You want me to substantiate an argument I never made?

How's that work?



> And I believe you are wrong that a guy laying down $30K cash didn't want that $100K Steinway...and being the only place to get one, he got what he wanted...no selling necessary.


You're wrong. I watched as Kenm (the owner) showed the customer four or five different pianos before the customer decided on which one he wanted. And Lauzon is still listed on Steinway's site as a dealer; that was mentioned earlier...



> I'm fine with you believing salesmen run the world and people get sold things they otherwise wouldn't want Steve6D...obviously you're a salesmen.


I never made any such contention, so I'd appreciate you not lying about the position I've taken and what I actually _have _said, thanks. But I did spend a good portion of my adult life in sales and, as a result, I know what it takes to be a good one. And by "good one" I don't mean one who merely sells more dollar amount but, rather, someone who takes care of their customers.
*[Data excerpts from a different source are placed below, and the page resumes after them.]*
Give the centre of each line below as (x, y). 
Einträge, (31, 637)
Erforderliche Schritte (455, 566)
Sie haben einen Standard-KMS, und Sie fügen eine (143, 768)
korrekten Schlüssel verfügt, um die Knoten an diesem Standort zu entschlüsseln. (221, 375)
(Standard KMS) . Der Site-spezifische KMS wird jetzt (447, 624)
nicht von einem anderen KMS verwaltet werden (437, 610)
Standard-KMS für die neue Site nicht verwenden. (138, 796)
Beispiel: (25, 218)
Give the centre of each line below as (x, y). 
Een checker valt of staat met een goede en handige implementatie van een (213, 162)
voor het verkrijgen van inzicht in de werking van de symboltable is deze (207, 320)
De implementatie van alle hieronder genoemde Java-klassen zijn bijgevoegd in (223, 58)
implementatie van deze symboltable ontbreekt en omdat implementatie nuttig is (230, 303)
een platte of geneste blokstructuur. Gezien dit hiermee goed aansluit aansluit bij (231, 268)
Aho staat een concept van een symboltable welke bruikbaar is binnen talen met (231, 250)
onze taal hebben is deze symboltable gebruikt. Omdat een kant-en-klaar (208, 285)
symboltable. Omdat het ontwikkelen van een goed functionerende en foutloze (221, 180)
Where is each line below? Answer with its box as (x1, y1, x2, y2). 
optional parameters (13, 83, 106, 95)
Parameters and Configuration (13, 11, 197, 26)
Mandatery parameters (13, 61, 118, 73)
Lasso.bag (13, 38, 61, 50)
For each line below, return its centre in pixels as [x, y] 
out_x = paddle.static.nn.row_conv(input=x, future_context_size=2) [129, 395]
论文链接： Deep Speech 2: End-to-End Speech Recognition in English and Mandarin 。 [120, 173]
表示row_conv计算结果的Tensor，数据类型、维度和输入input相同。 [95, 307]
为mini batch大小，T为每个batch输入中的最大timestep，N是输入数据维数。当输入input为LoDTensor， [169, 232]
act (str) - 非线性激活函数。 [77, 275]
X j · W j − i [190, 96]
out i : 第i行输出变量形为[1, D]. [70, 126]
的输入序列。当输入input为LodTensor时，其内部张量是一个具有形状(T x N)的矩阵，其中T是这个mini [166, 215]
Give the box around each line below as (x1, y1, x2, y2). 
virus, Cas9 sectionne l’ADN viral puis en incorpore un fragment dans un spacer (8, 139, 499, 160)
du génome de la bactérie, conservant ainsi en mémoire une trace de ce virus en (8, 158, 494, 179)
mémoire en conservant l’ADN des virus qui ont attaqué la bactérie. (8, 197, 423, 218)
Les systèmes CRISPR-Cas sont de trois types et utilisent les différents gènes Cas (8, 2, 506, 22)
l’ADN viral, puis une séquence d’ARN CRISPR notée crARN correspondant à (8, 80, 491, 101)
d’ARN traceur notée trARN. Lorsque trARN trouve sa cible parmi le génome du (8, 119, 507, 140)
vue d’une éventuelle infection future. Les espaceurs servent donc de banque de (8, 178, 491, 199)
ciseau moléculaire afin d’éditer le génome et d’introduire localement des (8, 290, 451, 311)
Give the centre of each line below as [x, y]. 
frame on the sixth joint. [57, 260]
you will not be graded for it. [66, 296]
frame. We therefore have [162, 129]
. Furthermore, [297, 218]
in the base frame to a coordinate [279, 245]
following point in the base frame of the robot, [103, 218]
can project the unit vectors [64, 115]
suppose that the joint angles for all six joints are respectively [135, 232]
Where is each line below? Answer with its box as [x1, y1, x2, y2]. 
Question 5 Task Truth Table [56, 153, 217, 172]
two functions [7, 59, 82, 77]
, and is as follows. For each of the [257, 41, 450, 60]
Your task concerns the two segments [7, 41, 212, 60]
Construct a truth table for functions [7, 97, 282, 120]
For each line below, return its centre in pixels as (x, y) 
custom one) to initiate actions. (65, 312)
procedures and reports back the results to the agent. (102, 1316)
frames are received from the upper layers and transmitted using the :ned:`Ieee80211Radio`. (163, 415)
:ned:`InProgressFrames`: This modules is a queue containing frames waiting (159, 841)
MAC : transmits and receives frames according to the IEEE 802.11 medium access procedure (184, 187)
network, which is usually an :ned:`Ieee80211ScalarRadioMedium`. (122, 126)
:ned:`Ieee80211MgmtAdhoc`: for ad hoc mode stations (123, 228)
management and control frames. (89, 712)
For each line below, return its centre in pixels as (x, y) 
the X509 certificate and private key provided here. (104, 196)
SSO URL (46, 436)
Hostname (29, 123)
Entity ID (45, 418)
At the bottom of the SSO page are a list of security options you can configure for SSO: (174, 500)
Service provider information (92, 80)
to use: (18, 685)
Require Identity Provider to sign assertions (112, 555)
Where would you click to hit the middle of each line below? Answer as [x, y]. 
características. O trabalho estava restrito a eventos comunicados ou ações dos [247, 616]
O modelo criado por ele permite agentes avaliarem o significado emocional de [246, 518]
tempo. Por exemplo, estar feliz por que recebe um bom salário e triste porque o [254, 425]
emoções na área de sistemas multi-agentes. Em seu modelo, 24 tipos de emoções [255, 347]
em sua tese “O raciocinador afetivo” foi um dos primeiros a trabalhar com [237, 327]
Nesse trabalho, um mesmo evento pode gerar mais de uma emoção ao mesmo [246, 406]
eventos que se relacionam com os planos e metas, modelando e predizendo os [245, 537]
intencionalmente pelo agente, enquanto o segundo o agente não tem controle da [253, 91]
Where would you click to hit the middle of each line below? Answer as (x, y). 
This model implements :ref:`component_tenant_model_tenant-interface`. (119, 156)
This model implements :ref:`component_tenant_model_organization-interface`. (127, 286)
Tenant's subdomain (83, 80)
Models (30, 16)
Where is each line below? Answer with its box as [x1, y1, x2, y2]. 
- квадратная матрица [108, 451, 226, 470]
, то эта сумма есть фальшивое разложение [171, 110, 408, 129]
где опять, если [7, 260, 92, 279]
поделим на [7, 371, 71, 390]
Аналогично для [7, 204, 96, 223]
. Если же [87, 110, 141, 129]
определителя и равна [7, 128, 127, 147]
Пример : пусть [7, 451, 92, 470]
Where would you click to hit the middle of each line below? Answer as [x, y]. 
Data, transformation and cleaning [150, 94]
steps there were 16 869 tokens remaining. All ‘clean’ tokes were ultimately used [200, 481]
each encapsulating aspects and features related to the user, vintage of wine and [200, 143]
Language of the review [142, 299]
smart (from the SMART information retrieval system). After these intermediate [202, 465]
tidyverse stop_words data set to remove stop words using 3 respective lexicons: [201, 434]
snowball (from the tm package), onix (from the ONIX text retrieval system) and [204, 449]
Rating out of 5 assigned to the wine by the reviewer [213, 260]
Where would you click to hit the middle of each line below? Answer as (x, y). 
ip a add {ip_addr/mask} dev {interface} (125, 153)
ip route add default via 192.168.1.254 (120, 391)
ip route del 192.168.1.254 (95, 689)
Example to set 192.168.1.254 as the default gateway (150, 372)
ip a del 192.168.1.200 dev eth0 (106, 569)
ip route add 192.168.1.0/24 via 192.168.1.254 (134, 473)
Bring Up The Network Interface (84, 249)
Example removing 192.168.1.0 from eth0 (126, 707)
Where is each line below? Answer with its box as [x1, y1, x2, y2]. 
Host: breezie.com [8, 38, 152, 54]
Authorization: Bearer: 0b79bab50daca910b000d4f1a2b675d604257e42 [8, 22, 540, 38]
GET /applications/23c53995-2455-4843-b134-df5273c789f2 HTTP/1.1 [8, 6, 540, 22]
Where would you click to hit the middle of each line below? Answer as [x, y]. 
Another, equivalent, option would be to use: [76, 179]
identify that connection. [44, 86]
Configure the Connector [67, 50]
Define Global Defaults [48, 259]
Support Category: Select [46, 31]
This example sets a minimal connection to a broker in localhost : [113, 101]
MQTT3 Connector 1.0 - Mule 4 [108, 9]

Selling someone something they wouldn't otherwise want is the mark of a bad salesman, simply because it shoots return business in the foot. Yes, quite often I had customers who knew exactly what they wanted when they came through the door. The number of those customers, though, is dwarfed by the number of customers who came in not knowing what they wanted.

As I said, you're the exception...


----------



## Steve6D (May 9, 2016)

guitarman2 said:


> Steve6D. Maybe we're saying the same thing and just not connecting here. I agree that the salesmans worth comes in to the mid-low to low end stuff.


Why do you think that someone purchasing high-end gear doesn't need a salesman? Because _you _don't need a salesman? That's a tad egocentric, don't ya' think?

In November of 2012, I moved to Portland, Oregon and went to work for Portland Music Co. I worked at their acoustic-only store. There was no shortage of customers, with _thousands _to spend, who needed a salesperson's help when selecting a guitar. Money doesn't translate to knowledge...


----------



## guitarman2 (Aug 25, 2006)

Steve6D said:


> Why do you think that someone purchasing high-end gear doesn't need a salesman? Because _you _don't need a salesman? That's a tad egocentric, don't ya' think?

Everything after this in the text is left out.